SAMPLING FOR MODEL 'jm' NOW (CHAIN 1).
[1] "Initialization from source failed."                                                                                                                             
[2] "mismatch in dimension declared and found in context; processing stage=initialization; variable name=aux_unscaled; position=0; dims declared=(1); dims found=(2)"
[3] "Error in sampler$call_sampler(args_list[[i]]) : "                                                                                                               
[4] "In addition: Warning messages:"                                                                                                                                 
[5] "1: In mapply(check_if_rescaled, user_priorLong, y_has_predictors, adjusted_priorLong_scale) :"                                                                  
[6] "  longer argument not a multiple of length of shorter"                                                                                                          
[7] "2: In mapply(check_if_rescaled, user_priorLong, y_has_predictors, adjusted_priorLong_scale) :"                                                                  
[8] "  longer argument not a multiple of length of shorter"                                                                                                          
error occurred during calling the sampler; sampling not done
Error in check_stanfit(stanfit) : 
  Invalid stanfit object produced please report bug
jburos commented 7 years ago

As an aside, I'm curious to know why you re-order the data for binomial observations within the handle_glmod function, here:

  # Reorder y, X, Z if bernoulli (zeros first)
  if (is.binomial(family$family) && all(y %in% 0:1)) {      
    ord    <- order(y)
    y      <- y     [ord]
    trials <- trials[ord]
    xtemp  <- xtemp [ord, , drop = FALSE]  
    Ztlist <- lapply(Ztlist, function(x) x[, ord, drop = FALSE]) 
    flist  <- lapply(flist,  function(x) x[ord]) 
    N01    <- sapply(0:1,    function(x) sum(y == x))
  } else {
    ord    <- NULL
    N01    <- rep(0L, 2)  # dud entry if not bernoulli
  }
sambrilleman commented 7 years ago

I think the commit referenced above should resolve most of these issues.

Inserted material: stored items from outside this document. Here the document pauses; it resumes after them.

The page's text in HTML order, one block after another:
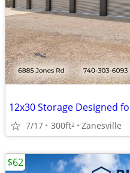
12x30 Storage Designed
7/17 300ft2 Zanesville
$62
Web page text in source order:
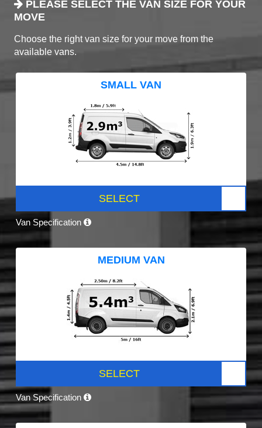
PLEASE SELECT THE VAN SIZE FOR YOUR
MOVE
Choose the right van size for your move from the
available vans.
SMALL VAN
SELECT
Van Specification
MEDIUM VAN
SELECT
Van Specification
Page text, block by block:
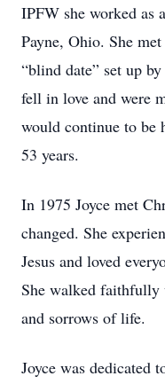
IPFW she worked as
Payne, Ohio. She
“blind date” set up
fell in love and were
would continue to be
53 years.
In 1975 Joyce met
changed. She
Jesus and loved
She walked faithfully
and sorrows of life.
Joyce was dedicated
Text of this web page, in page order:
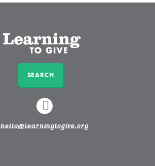
SEARCH
LINKEDIN
hello@learningtogive.org

As well as the change made here.

The reason for reordering the bernoulli observations is so that I can follow Ben and Jonah's approach for incrementing the target in bernoulli models -- see their approach here. From memory, they create completely separate data blocks (i.e. design matrices, etc) for observations corresponding to 0's and 1's. I basically tried to copy that idea, but it's a little messier in the stan_jm case though because bernoulli outcomes might be combined with gaussian or other outcomes, so I can't just pass two separate data blocks (one for 0's and one for 1's) -- since jm.stan relies on one big block diagonal design matrix for all longitudinal submodels. So, instead of providing separate data blocks for the 0's and 1's I just sort the observations based on 0's and 1's and then use some indexing to identify which rows of eta to use when incrementing the target later on in Stan, as seen here and here. This may be kinda clunky? I dunno.